§ EXERCISE INSTRUCTIONS
Anywhere the string "recycled" shows up in the listing below, copy the line it is in.

------

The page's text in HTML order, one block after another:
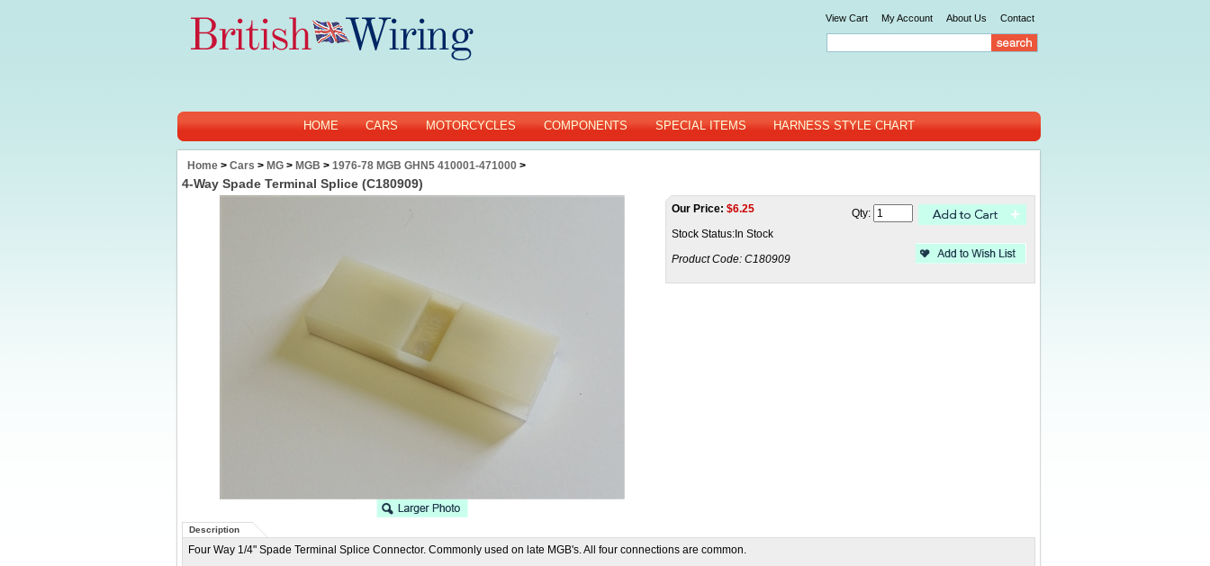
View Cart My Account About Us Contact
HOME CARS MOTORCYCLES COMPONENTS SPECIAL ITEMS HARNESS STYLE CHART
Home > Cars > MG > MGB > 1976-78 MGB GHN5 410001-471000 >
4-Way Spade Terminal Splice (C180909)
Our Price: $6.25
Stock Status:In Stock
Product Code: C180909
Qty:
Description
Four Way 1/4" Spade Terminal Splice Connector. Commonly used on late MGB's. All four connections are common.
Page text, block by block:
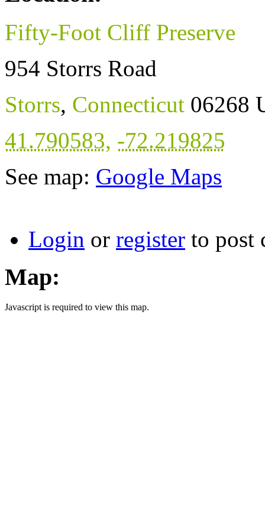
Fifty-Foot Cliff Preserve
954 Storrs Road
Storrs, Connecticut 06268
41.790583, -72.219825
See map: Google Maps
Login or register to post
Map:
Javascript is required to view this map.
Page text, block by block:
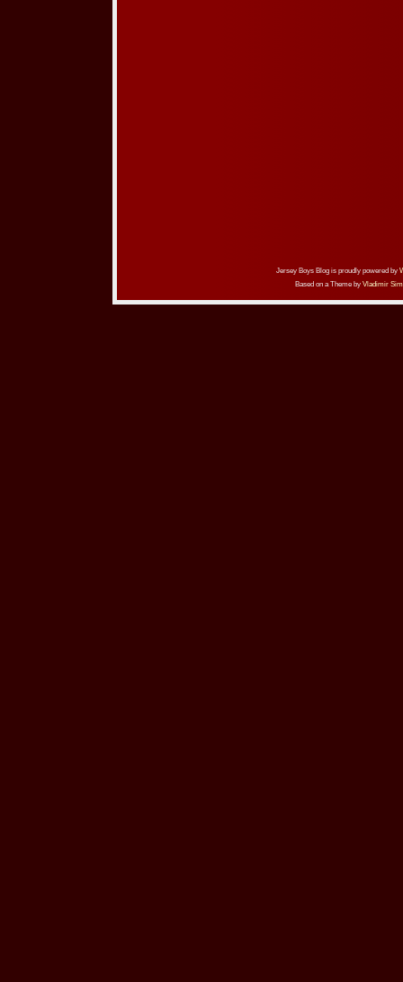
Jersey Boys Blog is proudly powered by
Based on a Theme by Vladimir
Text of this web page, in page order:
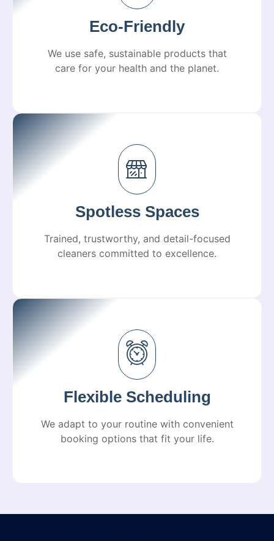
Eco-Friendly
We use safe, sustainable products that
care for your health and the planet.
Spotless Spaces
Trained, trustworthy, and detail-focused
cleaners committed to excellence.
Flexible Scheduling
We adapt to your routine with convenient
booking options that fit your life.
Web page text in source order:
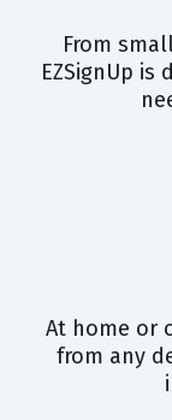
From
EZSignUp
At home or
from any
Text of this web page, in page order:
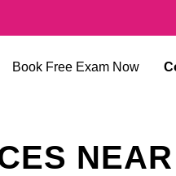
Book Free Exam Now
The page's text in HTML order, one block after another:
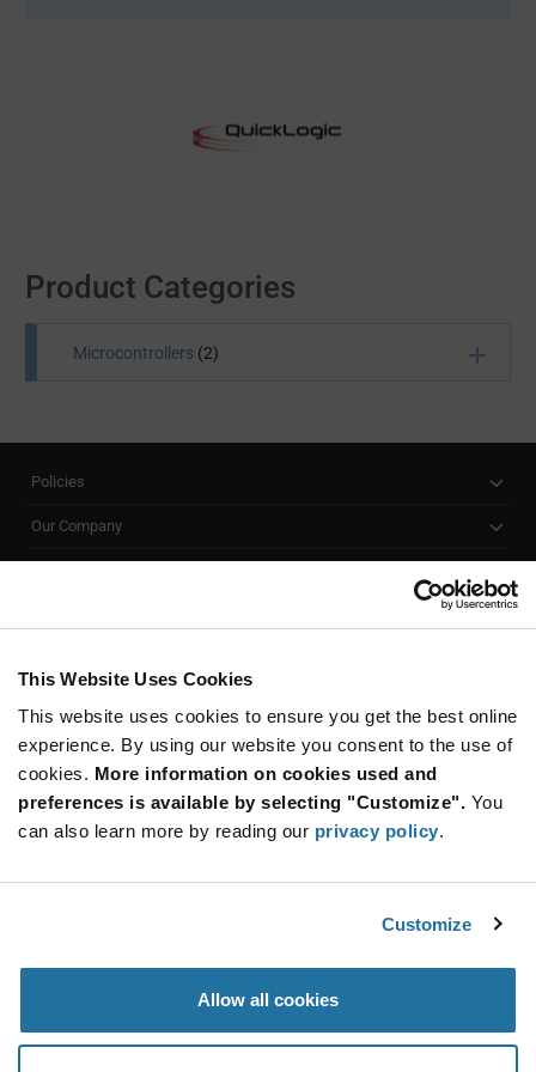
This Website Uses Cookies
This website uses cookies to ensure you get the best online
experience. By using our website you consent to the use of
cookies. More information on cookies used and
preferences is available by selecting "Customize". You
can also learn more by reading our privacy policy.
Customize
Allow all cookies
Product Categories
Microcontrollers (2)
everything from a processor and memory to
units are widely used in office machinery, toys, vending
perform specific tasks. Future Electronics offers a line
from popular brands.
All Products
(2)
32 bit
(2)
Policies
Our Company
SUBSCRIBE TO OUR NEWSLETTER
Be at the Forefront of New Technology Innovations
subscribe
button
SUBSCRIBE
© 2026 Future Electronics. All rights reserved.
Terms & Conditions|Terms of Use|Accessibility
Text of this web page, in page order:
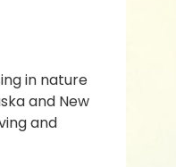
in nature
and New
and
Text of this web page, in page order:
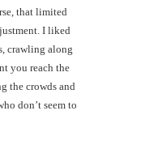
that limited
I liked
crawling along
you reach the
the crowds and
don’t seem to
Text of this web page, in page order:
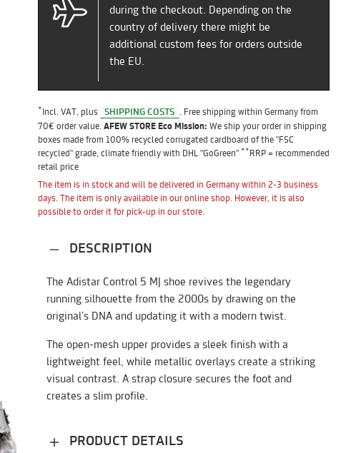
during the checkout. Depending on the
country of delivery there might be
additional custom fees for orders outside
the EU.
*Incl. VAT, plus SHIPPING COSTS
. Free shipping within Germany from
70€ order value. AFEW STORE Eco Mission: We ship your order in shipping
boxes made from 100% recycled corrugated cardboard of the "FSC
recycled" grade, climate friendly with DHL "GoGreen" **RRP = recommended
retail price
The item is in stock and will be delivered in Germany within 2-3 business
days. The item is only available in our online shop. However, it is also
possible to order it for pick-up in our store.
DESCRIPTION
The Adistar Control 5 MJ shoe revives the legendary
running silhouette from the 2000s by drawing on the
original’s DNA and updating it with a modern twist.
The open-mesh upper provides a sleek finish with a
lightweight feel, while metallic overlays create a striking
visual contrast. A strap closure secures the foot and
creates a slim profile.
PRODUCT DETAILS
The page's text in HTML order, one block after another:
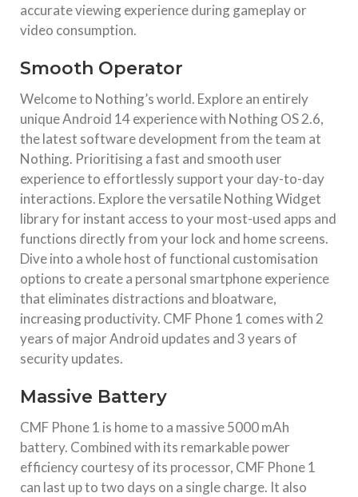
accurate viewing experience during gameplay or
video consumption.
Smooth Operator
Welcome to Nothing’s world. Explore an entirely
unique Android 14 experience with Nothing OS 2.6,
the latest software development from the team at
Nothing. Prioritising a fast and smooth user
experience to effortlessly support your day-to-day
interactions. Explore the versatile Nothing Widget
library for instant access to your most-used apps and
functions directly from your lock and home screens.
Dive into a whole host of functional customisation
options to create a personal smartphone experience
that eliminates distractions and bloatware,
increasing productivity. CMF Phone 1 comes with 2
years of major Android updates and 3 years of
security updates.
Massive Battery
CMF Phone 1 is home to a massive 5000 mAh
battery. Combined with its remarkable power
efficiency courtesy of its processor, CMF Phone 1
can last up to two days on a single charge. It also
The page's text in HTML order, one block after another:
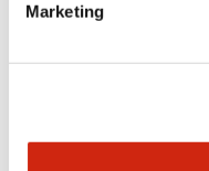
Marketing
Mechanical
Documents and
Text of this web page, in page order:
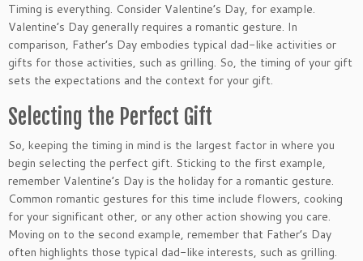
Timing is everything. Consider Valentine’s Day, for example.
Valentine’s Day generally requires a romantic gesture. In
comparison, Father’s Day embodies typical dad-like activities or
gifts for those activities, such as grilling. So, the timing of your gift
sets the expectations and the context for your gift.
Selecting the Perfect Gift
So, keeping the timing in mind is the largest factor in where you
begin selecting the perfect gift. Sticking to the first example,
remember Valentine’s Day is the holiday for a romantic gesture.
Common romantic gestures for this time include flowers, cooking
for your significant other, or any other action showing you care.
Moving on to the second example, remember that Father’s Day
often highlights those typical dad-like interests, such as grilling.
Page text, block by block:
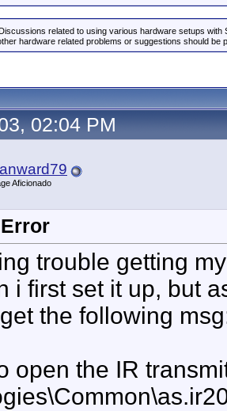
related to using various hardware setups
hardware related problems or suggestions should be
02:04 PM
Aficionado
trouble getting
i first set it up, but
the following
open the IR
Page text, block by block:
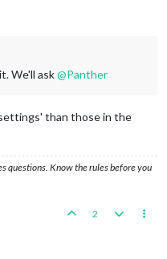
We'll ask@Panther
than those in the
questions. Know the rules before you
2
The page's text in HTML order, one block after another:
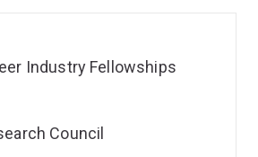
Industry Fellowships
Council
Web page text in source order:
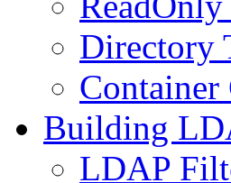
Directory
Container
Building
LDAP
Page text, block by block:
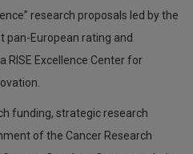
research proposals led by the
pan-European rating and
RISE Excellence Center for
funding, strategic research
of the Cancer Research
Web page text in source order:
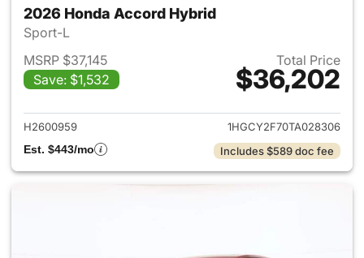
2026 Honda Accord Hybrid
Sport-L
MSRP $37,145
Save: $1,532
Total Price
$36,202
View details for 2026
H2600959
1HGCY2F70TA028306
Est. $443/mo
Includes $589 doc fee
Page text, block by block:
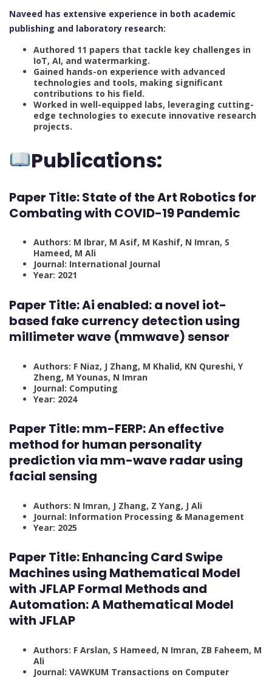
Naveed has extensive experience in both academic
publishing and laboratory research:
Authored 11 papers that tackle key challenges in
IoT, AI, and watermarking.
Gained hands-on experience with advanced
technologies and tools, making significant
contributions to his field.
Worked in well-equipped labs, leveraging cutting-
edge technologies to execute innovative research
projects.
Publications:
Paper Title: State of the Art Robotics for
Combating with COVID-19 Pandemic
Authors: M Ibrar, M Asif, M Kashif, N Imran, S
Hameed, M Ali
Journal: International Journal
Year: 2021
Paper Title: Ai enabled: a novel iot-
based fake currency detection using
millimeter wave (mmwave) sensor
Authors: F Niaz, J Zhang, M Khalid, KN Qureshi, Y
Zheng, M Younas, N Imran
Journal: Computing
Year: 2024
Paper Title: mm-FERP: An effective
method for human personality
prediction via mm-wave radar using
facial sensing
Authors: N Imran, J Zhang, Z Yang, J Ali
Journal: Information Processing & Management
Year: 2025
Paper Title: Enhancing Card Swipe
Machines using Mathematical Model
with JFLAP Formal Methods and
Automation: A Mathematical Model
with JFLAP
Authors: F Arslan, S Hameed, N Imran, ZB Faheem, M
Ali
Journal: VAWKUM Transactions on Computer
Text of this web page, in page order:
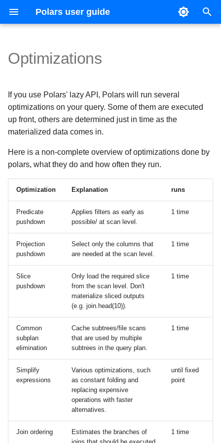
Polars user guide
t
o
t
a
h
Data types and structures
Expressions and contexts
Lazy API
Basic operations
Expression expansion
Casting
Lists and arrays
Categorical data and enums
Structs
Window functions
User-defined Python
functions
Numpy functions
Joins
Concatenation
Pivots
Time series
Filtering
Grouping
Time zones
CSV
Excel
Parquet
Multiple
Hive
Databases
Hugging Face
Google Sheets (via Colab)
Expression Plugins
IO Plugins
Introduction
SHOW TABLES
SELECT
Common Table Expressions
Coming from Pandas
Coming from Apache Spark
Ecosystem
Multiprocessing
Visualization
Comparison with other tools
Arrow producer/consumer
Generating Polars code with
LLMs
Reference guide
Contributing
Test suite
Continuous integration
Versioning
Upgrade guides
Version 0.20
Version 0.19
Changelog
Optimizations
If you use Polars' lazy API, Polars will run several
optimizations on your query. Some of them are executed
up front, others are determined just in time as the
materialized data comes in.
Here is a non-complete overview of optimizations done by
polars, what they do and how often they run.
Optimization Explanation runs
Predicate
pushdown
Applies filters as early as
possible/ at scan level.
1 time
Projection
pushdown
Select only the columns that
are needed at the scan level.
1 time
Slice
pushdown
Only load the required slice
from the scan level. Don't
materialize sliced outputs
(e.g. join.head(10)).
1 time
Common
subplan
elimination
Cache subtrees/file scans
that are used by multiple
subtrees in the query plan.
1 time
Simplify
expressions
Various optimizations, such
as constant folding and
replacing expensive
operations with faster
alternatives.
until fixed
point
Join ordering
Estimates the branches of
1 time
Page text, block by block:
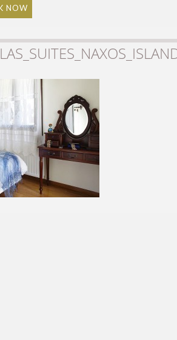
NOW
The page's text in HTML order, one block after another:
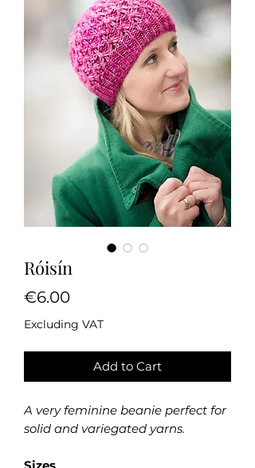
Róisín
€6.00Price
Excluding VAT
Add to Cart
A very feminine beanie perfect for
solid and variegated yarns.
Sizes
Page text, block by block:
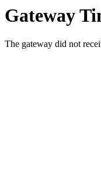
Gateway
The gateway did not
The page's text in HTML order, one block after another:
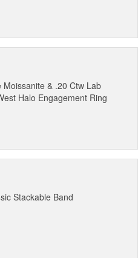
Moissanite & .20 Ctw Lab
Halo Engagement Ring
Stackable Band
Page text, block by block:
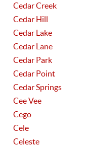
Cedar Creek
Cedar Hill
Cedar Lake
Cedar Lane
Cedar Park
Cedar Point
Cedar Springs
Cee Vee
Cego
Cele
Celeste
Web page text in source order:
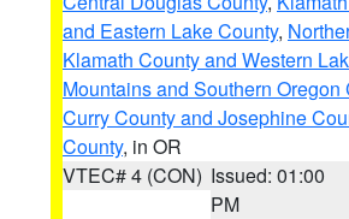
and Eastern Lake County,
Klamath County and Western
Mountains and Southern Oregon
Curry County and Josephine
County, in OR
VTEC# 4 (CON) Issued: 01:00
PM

------

§ SOLUTION FOR THIS EXERCISE
boxes made from 100% recycled corrugated cardboard of the "FSC
recycled" grade, climate friendly with DHL "GoGreen" **RRP = recommended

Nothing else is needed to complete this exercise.